Auto Miles Per Gallon (MPG) Project

Auto Miles Per Gallon (MPG) Project – Phase 1
Crescent Oil has developed three new blends of gasoline – Blend X, Blend Y and Blend Z, and must decide which blend or blends to produce and distribute.  A study of the miles per gallon ratings of the three blends is being conducted to determine if the mean ratings are the same for the three blends.

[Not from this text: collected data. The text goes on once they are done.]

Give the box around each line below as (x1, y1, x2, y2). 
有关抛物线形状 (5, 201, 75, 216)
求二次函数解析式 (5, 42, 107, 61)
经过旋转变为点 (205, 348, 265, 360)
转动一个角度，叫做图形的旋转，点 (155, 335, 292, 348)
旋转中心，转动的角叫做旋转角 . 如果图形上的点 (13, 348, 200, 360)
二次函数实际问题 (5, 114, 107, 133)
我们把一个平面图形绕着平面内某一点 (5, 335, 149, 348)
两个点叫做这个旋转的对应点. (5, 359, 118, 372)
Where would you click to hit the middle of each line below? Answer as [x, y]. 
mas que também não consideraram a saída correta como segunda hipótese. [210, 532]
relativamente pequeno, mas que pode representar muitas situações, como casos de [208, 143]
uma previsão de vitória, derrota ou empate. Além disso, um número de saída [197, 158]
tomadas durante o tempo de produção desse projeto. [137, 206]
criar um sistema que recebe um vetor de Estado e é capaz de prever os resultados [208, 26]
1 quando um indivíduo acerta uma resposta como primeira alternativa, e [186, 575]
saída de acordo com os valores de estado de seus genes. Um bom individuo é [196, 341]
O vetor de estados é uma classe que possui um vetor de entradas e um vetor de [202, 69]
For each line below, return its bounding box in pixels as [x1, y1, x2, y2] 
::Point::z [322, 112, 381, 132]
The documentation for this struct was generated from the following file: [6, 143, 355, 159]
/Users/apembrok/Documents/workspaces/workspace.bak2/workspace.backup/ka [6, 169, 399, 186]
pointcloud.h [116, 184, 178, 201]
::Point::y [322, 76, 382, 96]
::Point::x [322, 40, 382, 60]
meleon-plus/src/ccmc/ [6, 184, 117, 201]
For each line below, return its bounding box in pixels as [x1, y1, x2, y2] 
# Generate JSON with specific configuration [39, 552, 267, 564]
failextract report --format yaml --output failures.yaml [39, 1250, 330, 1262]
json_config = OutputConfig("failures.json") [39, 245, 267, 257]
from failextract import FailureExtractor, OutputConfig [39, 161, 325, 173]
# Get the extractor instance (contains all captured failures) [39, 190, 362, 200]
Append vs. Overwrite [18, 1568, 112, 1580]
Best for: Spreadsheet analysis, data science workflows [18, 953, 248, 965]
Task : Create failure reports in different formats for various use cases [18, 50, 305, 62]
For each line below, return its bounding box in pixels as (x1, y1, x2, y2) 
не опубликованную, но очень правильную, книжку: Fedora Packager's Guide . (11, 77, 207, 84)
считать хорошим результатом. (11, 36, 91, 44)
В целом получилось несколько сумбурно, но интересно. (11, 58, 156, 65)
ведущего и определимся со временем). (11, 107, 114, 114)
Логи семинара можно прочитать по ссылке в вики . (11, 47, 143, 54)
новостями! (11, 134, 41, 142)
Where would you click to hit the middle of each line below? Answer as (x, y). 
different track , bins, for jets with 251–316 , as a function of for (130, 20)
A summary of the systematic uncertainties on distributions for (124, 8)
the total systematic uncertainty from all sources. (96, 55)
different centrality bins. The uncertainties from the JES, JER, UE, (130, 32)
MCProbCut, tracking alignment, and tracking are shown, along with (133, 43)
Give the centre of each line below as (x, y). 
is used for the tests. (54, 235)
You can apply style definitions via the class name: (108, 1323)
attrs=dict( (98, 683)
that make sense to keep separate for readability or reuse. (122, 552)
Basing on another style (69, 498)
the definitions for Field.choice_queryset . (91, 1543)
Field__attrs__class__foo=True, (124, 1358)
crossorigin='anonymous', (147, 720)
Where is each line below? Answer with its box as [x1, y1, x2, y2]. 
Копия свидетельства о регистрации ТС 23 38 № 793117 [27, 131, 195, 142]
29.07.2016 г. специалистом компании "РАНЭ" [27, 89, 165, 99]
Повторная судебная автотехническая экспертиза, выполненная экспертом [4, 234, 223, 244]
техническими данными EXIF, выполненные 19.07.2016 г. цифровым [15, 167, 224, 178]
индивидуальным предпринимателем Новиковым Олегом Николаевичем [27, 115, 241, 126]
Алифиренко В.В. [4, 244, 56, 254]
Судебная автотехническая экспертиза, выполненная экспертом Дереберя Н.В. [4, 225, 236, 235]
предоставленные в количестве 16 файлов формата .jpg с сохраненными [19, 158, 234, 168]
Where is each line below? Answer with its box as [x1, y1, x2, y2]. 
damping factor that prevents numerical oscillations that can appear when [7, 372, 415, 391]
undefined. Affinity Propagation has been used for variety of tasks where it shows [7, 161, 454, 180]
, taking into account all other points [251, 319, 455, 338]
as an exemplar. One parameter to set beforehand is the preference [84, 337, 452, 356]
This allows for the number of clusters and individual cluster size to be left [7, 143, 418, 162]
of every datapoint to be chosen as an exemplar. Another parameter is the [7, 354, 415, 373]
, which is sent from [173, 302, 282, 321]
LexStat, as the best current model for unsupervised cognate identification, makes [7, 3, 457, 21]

Five automobiles- 1, 2 3, 4 and 5, have been tested using each of the three gasoline blends and the miles per gallon ratings are shown on the accompanying Excel spreadsheet.
Based on the sample data we would like to determine whether the different blends of gasoline, produce significant differences in the average mpg. We would like to use the methods we have learnt so far in 361A to see if our result is statically significant. (Statistical significance refers to a result that is not likely to occur randomly but rather is likely to be attributable to a specific cause – in this case the different gasoline blends and different cars.)
Carry out the following tests and make preliminary findings:
1. For the sample data, calculate the means and standard deviations for the mpg for each of the three blends of gasoline – Blend X, Blend Y and Blend Z. 
2. Draw three boxplots using Excel for mpg, one for each blend of gasoline.
3. Run three two sample t-tests between the different blends of gasoline i.e. compare the means of Blend X and Blend Y, then Blend X and Blend Z and finally Blend Y and Blend Z. Are they the same or are they different?
4. Armed with this information above determine whether or not your results show that the three different gasoline blends produce the same average mpg or not. Your answers should specifically site the information you re using to make your determination.
5. Re-run parts 1 - 4 above but this time your focus is on the mpg of each car for the 5 cars (car 1 through car 5) not for the three gasoline blends.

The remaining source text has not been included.